1. Being Married for 13 years and wife knowing nothing about how I was feeling.
2. My son and did I have the right to cause him pain, anquish, or just adversely effect his life.
3. I just wasn't ready until this last year.

I am still dealing with the whole do I have right to cause my son pain, or adversely effect his life, when he is doing so well. I was always taught that parents sacrifice for their children, not the other way around. That being said I have been on hormones for two months now and will continue to transition, but slowly until I finally decide on how to tell my son that his father is ts. I know the only way for me to have any peace, happiness in my life is to transition. I can't not transition its not a choice anymore it is who I am.

Hugz Ariana

I think the hardest person I came out to was my then teenage daughter.  She had seen gradual changes in me but never inquired about them.  We had been very close before the divorce and we remained so afterwards.  I didn't think it would destroy our relationship but you never can tell.  Finally I decided I had to come clean with her and on one of our visits we sat down to talk.

I came right out and told her that I was transgender.  She wasn't quite sure what that meant so I explained it to her.  Her reply was "Really?  I just thought you were bi".  She was concerned that she couldn't call me dad anymore and I said that was fine because that's who I was to her.  We talked a little more and the we went clothes shopping.  That has become a new activity for us.  I love shopping with her, she has an eye for what will look good on me.  I contribute with my great taste in shoes!  I picked out the shoes she wore to her prom  :)

We loved each other before my transition and we still do.  Our relationship changed in that now she's like best girlfriend.  I like that.

Title: Re: Why "Can't" You Transition?
Post by: Berliegh on February 10, 2008, 03:21:48 AM
I don't think transition is right for everyone....and no one should feel that should be pushed into it by their peers......I always have admiration for those strong enough to resist it.....whatever way they are able to deal with it....

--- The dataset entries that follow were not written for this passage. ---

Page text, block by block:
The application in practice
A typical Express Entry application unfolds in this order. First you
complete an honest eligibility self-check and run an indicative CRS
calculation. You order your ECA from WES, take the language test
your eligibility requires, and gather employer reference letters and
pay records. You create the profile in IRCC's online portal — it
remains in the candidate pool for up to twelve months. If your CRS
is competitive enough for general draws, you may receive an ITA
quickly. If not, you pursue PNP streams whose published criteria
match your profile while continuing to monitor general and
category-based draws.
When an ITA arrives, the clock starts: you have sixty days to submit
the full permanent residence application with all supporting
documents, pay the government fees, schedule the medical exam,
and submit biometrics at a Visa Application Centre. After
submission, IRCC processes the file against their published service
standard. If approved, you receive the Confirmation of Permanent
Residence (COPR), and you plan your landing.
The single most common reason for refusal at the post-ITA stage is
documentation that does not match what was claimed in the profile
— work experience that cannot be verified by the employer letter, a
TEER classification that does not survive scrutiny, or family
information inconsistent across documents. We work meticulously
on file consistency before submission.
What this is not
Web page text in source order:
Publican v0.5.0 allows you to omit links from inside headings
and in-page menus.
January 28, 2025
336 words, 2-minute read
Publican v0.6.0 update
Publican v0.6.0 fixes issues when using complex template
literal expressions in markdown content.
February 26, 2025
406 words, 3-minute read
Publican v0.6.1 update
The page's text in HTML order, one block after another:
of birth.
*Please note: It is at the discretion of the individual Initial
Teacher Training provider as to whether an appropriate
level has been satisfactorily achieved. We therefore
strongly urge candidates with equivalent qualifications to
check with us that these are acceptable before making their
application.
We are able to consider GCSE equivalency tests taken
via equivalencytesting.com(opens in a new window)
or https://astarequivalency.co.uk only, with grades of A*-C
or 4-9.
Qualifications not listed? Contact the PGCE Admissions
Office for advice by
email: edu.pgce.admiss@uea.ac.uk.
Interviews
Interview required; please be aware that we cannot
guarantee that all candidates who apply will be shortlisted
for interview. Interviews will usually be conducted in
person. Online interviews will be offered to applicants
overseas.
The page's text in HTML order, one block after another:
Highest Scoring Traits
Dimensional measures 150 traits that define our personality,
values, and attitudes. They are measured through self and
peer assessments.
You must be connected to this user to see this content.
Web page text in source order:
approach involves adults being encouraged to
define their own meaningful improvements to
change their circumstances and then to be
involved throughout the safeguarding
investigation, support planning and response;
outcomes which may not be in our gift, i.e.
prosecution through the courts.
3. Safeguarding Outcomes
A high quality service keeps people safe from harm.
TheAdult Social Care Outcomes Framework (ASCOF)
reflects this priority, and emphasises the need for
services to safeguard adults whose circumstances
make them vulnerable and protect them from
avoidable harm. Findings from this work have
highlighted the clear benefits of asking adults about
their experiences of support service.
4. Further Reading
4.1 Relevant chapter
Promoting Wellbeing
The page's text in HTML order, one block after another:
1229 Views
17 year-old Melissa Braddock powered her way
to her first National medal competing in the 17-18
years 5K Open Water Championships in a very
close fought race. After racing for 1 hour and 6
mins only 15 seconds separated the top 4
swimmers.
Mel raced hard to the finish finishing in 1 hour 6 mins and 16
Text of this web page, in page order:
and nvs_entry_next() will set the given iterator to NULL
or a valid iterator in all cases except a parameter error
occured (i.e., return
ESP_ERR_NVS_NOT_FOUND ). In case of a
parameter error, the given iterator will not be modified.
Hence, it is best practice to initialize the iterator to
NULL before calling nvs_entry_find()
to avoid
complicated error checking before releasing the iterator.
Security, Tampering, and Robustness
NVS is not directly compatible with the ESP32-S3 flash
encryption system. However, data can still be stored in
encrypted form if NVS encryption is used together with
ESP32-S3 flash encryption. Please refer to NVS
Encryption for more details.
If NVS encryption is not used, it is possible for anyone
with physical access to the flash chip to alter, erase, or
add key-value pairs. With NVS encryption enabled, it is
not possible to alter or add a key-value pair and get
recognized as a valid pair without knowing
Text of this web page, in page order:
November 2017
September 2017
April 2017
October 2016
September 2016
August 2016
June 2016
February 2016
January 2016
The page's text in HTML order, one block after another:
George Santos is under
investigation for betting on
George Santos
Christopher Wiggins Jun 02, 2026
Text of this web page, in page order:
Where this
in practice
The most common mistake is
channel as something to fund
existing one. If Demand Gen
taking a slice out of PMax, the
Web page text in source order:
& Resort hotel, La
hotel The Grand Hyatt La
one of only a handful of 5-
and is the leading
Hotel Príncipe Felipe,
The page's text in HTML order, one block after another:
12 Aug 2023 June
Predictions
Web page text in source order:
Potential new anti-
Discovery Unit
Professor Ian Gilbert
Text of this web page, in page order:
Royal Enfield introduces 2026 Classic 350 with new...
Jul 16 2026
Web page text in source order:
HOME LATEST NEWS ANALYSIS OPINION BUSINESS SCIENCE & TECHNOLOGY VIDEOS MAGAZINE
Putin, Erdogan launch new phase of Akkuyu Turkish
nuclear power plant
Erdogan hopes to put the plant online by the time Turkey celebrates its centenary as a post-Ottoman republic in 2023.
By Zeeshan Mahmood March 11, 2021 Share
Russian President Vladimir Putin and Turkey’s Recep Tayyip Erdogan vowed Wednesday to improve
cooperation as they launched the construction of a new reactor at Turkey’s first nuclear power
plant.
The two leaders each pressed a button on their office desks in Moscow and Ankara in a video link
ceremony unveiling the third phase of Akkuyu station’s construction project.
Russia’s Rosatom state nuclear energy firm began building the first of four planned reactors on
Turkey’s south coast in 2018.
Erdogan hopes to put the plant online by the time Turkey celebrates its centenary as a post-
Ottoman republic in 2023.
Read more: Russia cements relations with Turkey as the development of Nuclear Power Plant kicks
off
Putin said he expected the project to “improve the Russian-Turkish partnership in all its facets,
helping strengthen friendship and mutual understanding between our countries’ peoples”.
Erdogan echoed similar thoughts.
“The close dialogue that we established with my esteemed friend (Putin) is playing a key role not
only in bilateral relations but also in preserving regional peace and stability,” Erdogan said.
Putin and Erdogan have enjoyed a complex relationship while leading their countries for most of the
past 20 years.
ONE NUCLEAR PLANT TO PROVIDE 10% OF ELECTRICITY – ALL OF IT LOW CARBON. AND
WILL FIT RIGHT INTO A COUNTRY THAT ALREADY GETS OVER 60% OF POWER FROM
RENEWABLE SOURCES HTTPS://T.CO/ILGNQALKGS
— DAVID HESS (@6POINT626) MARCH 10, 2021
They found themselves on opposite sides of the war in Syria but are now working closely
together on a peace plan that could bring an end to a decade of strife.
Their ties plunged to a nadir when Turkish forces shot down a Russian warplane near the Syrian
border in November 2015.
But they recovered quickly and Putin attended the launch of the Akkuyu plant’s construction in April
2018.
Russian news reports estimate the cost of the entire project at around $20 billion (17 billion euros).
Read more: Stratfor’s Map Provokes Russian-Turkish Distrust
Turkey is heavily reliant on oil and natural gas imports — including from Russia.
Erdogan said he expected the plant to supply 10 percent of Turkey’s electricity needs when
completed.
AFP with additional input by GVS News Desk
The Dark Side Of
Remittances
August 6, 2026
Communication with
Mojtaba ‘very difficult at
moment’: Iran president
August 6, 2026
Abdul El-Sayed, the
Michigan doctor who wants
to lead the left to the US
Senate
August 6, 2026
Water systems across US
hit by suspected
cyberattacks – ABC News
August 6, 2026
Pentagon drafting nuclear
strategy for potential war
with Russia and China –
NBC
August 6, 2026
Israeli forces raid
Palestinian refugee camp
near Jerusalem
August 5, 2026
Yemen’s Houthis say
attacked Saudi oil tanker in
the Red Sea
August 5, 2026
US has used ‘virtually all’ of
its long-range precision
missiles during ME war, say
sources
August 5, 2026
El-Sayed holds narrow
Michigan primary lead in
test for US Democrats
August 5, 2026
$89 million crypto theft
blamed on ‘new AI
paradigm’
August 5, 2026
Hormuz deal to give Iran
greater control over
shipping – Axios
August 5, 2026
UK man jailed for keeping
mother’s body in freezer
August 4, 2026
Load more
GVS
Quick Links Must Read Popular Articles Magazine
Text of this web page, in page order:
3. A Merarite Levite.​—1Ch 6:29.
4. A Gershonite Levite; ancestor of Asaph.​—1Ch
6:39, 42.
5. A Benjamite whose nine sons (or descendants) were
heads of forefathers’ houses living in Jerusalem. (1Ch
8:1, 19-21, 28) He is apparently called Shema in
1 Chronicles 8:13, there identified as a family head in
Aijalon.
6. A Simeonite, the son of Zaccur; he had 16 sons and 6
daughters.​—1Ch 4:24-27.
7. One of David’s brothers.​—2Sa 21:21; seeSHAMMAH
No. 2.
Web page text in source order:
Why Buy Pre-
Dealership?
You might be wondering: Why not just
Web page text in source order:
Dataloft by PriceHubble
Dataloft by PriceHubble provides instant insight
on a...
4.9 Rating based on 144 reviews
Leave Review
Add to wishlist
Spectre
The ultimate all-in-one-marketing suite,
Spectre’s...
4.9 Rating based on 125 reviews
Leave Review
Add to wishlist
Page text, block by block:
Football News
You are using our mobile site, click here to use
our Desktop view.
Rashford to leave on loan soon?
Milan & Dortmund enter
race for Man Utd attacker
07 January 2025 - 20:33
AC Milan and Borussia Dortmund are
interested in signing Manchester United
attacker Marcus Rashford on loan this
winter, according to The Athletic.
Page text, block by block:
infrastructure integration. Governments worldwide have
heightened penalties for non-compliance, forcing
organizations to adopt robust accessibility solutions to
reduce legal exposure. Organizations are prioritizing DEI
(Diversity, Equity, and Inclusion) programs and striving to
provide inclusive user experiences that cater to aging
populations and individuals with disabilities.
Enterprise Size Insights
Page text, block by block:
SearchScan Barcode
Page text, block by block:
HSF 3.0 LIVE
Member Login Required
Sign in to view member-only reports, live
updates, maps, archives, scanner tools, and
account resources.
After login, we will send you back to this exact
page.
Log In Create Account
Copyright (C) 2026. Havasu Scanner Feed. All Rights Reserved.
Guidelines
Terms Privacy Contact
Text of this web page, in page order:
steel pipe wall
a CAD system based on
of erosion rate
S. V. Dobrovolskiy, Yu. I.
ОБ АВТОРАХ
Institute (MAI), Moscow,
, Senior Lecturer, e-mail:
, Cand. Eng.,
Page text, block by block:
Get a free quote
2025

I always felt the opposite and headed for it at an early age......... but I always think of people stuck in situations where they are married or have families which makes it much harder for them..
Title: Re: Why "Can't" You Transition?
Post by: lady amarant on February 10, 2008, 06:07:04 AM
Due to my ignorance on the matter up till about 5 or 6 years ago (we just didn't have much access to this sort of information in South Africa - Till 1990 you could still get chucked in jail for being gay...) All I knew of it were skewed depictions ala Jerry Springer in tabloidy magazines like You and Personality.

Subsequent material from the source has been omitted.